Cabochard

Development
- Designer: André Bénéteau
- Location: France
- Year: 1974
- Builder: Beneteau
- Role: Cruiser
- Name: Cabochard

Boat
- Displacement: 772 lb (350 kg)
- Draft: 1.80 ft (0.55 m)

Hull
- Type: monohull
- Construction: glassfibre
- LOA: 13.29 ft (4.05 m)
- Beam: 5.97 ft (1.82 m)
- Engine: outboard motor

Hull appendages
- Keel: Long keel
- Ballast: 231 lb (105 kg)
- Rudder: Transom-mounted rudder

Rig
- Rig type: Bermuda rig

Sails
- Sailplan: Fractional rigged sloop
- Total sail area: 102.00 sq ft (9.476 m^{2})

= Beneteau Cabochard =

Sailboat class

The Beneteau Cabochard is recreational keelboat first built in 1974 by Beneteau in France. It is now out of production.

==Design==
Designed by André Bénéteau the glassfibre hull has a slightly raked stem, an angled transom, a transom-hung rudder controlled by a tiller and a fixed long keel. It displaces 772 lb and carries 231 lb of ballast.

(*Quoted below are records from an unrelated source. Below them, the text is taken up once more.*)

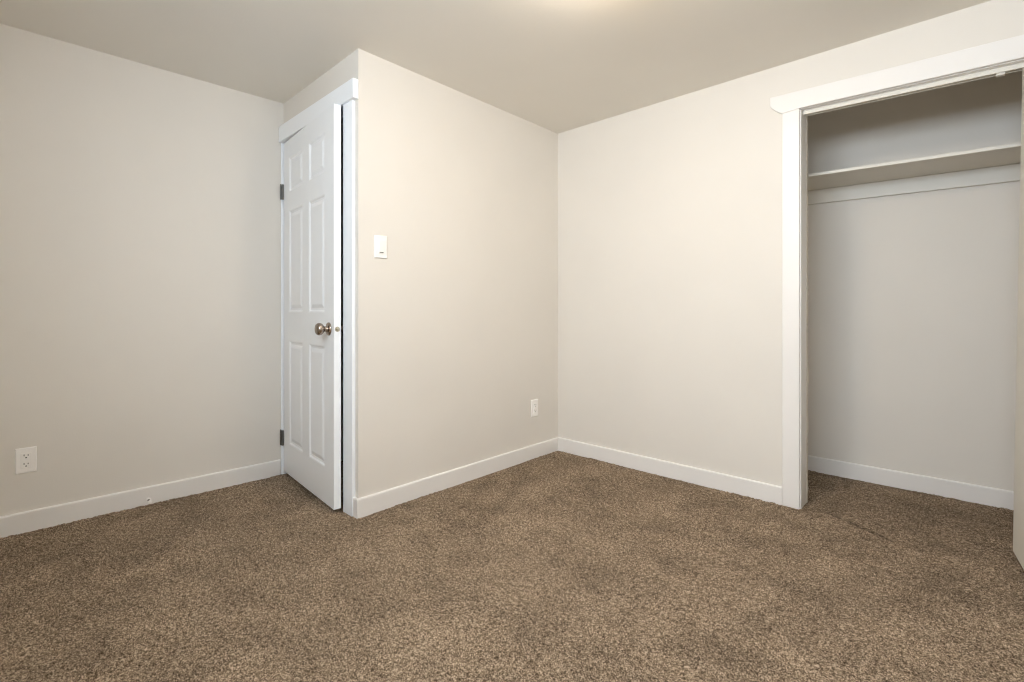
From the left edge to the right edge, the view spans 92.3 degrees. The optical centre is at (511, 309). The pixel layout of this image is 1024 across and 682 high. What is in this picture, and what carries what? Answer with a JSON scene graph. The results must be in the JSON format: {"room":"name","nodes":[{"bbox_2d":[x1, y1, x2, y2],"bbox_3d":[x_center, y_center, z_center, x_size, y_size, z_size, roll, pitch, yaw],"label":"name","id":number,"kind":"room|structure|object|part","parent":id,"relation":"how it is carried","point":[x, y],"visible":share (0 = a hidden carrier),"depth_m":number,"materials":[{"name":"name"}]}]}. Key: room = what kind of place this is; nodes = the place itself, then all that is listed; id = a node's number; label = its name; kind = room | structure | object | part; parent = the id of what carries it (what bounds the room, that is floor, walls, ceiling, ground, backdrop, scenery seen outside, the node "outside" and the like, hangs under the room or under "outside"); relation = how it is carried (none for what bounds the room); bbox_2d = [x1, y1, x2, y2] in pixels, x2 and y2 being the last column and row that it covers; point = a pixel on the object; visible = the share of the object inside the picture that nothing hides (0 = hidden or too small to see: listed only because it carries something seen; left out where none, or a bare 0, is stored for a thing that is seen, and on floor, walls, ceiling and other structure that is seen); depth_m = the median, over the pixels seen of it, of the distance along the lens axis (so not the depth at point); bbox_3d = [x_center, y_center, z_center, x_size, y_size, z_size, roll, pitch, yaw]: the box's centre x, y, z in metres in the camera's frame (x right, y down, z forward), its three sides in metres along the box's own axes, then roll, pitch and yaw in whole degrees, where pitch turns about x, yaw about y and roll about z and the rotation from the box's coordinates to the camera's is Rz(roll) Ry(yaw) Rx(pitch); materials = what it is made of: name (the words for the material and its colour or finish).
{"room":"empty bedroom","nodes":[
{"label":"empty bedroom","id":0,"kind":"room"},
{"bbox_2d":[0,23,342,515],"bbox_3d":[-1.426,-0.130,3.079,3.800,2.260,0.150,0,0,-45],"label":"wall","id":1,"kind":"structure","parent":0,"point":[140,204],"depth_m":2.49,"materials":[{"name":"paint"}]},
{"bbox_2d":[15,446,36,474],"bbox_3d":[-2.189,0.677,2.216,0.070,0.114,0.009,0,0,-45],"label":"wall outlet","id":2,"kind":"object","parent":1,"relation":"attached to","point":[25,458],"visible":1,"depth_m":2.21,"materials":[{"name":"white plastic"}]},
{"bbox_2d":[21,452,30,468],"bbox_3d":[-2.187,0.677,2.214,0.034,0.068,0.003,0,0,-45],"label":"socket","id":3,"kind":"object","parent":2,"relation":"attached to","point":[25,456],"depth_m":2.21,"materials":[{"name":"grey plastic"}]},
{"bbox_2d":[0,459,279,537],"bbox_3d":[-1.993,0.954,2.406,1.648,0.093,0.013,0,0,-45],"label":"baseboard","id":4,"kind":"structure","parent":1,"relation":"attached to","point":[50,516],"depth_m":2.46,"materials":[{"name":"paint"}]},
{"bbox_2d":[281,143,283,474],"bbox_3d":[-1.397,-0.007,2.994,0.010,2.015,0.017,0,0,43],"label":"trim","id":5,"kind":"structure","parent":1,"relation":"attached to","point":[282,144],"depth_m":2.99,"materials":[{"name":"white paint"}]},
{"bbox_2d":[283,49,357,497],"bbox_3d":[-1.031,-0.130,2.728,0.916,2.260,0.110,0,0,44],"label":"wall","id":6,"kind":"structure","parent":0,"point":[345,70],"depth_m":2.44,"materials":[{"name":"paint"}]},
{"bbox_2d":[280,103,342,509],"bbox_3d":[-1.140,-0.017,2.687,0.807,1.983,0.173,0,0,43],"label":"door","id":7,"kind":"structure","parent":6,"relation":"in","point":[310,192],"depth_m":2.61,"materials":[{"name":"white paint"}]},
{"bbox_3d":[-0.932,0.094,2.423,0.068,0.066,0.070,0,0,43],"label":"knob","id":8,"kind":"part","parent":7,"relation":"part of","materials":[{"name":"silver metal"}]},
{"bbox_2d":[284,108,342,473],"bbox_3d":[-1.070,-0.020,2.765,0.808,2.040,0.110,0,0,44],"label":"trim","id":9,"kind":"structure","parent":6,"relation":"attached to","point":[342,108],"depth_m":2.58,"materials":[{"name":"white paint"}]},
{"bbox_2d":[279,78,357,142],"bbox_3d":[-1.076,-1.062,2.674,0.913,0.094,0.030,0,0,44],"label":"trim","id":10,"kind":"structure","parent":6,"relation":"attached to","point":[347,92],"depth_m":2.60,"materials":[{"name":"white paint"}]},
{"bbox_2d":[343,100,354,516],"bbox_3d":[-0.799,-0.007,2.414,0.092,2.015,0.020,0,0,43],"label":"trim","id":11,"kind":"structure","parent":6,"relation":"attached to","point":[348,108],"depth_m":2.39,"materials":[{"name":"white paint"}]},
{"bbox_2d":[353,497,357,517],"bbox_3d":[-0.754,0.954,2.374,0.027,0.093,0.014,0,0,43],"label":"baseboard","id":12,"kind":"structure","parent":6,"relation":"attached to","point":[354,498],"depth_m":2.37,"materials":[{"name":"paint"}]},
{"bbox_2d":[358,48,557,497],"bbox_3d":[-0.246,-0.130,2.980,0.110,2.260,1.567,0,0,43],"label":"wall","id":13,"kind":"structure","parent":0,"point":[458,323],"depth_m":2.78,"materials":[{"name":"paint"}]},
{"bbox_2d":[374,235,386,258],"bbox_3d":[-0.653,-0.315,2.454,0.011,0.114,0.070,0,0,43],"label":"light switch","id":14,"kind":"object","parent":13,"relation":"attached to","point":[380,242],"visible":1,"depth_m":2.45,"materials":[{"name":"white plastic"}]},
{"bbox_2d":[356,437,558,518],"bbox_3d":[-0.206,0.954,2.934,0.013,0.093,1.580,0,0,43],"label":"baseboard","id":15,"kind":"structure","parent":13,"relation":"attached to","point":[379,501],"depth_m":2.76,"materials":[{"name":"paint"}]},
{"bbox_2d":[531,399,537,416],"bbox_3d":[0.154,0.662,3.324,0.009,0.114,0.070,0,0,43],"label":"wall outlet","id":16,"kind":"object","parent":13,"relation":"attached to","point":[534,403],"visible":1,"depth_m":3.31,"materials":[{"name":"white plastic"}]},
{"bbox_2d":[533,403,536,412],"bbox_3d":[0.157,0.662,3.322,0.003,0.068,0.034,0,0,43],"label":"socket","id":17,"kind":"object","parent":16,"relation":"attached to","point":[534,404],"depth_m":3.32,"materials":[{"name":"grey plastic"}]},
{"bbox_2d":[0,0,990,133],"bbox_3d":[0.061,-1.310,2.047,4.500,0.100,4.520,0,0,43],"label":"ceiling","id":18,"kind":"structure","parent":0,"point":[557,66],"depth_m":2.26,"materials":[{"name":"paint"}]},
{"bbox_2d":[0,451,1023,681],"bbox_3d":[0.032,1.045,2.074,4.420,0.109,4.520,0,0,43],"label":"floor","id":19,"kind":"structure","parent":0,"point":[557,566],"depth_m":1.79,"materials":[{"name":"carpet"}]},
{"bbox_2d":[558,0,1023,485],"bbox_3d":[0.941,-0.130,3.019,4.176,2.260,0.114,0,0,43],"label":"wall","id":20,"kind":"structure","parent":0,"point":[670,211],"depth_m":2.86,"materials":[{"name":"paint"}]},
{"bbox_2d":[558,437,781,504],"bbox_3d":[0.859,0.954,3.012,1.439,0.093,0.015,0,0,43],"label":"baseboard","id":21,"kind":"structure","parent":20,"relation":"attached to","point":[754,489],"depth_m":2.89,"materials":[{"name":"paint"}]},
{"bbox_2d":[782,109,799,508],"bbox_3d":[1.414,-0.005,2.493,0.078,2.010,0.014,0,0,43],"label":"trim","id":22,"kind":"structure","parent":20,"relation":"attached to","point":[790,120],"depth_m":2.49,"materials":[{"name":"paint"}]},
{"bbox_2d":[800,109,808,508],"bbox_3d":[1.494,-0.004,2.523,0.021,2.008,0.140,0,0,43],"label":"trim","id":23,"kind":"structure","parent":20,"relation":"attached to","point":[804,365],"depth_m":2.50,"materials":[{"name":"paint"}]},
{"bbox_2d":[770,35,1023,113],"bbox_3d":[1.772,-1.042,2.157,1.173,0.115,0.019,0,0,43],"label":"trim","id":24,"kind":"structure","parent":20,"relation":"attached to","point":[1010,49],"depth_m":2.17,"materials":[{"name":"paint"}]},
{"bbox_2d":[802,59,1023,115],"bbox_3d":[1.819,-0.999,2.200,0.904,0.078,0.111,0,0,43],"label":"trim","id":25,"kind":"structure","parent":20,"relation":"attached to","point":[999,70],"depth_m":2.17,"materials":[{"name":"paint"}]},
{"bbox_2d":[1013,67,1023,568],"bbox_3d":[1.937,0.004,1.787,0.147,1.948,0.441,0,0,43],"label":"door","id":26,"kind":"structure","parent":20,"relation":"in","point":[1018,516],"depth_m":1.94,"materials":[{"name":"beige paint"}]},
{"bbox_2d":[807,71,1021,490],"bbox_3d":[2.262,-0.130,2.760,1.650,2.260,0.100,0,0,43],"label":"wall","id":27,"kind":"structure","parent":0,"point":[913,297],"depth_m":2.71,"materials":[{"name":"paint"}]},
{"bbox_2d":[808,455,1013,509],"bbox_3d":[2.224,0.954,2.719,1.450,0.093,0.013,0,0,43],"label":"baseboard","id":28,"kind":"structure","parent":27,"relation":"attached to","point":[973,493],"depth_m":2.71,"materials":[{"name":"paint"}]},
{"bbox_2d":[808,142,1020,204],"bbox_3d":[2.093,-0.699,2.578,1.448,0.124,0.396,0,0,43],"label":"closet shelf","id":29,"kind":"object","parent":27,"relation":"attached to","point":[995,164],"visible":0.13,"depth_m":2.60,"materials":[{"name":"beige paint"}]}
]}

The boat has a draft of 1.80 ft with the standard keel and is normally fitted with a small outboard motor for docking and maneuvering. It has sleeping accommodation for two people, with two berths in the cabin.
It has a fractional sloop rig, with aluminium spars with stainless steel wire standing rigging.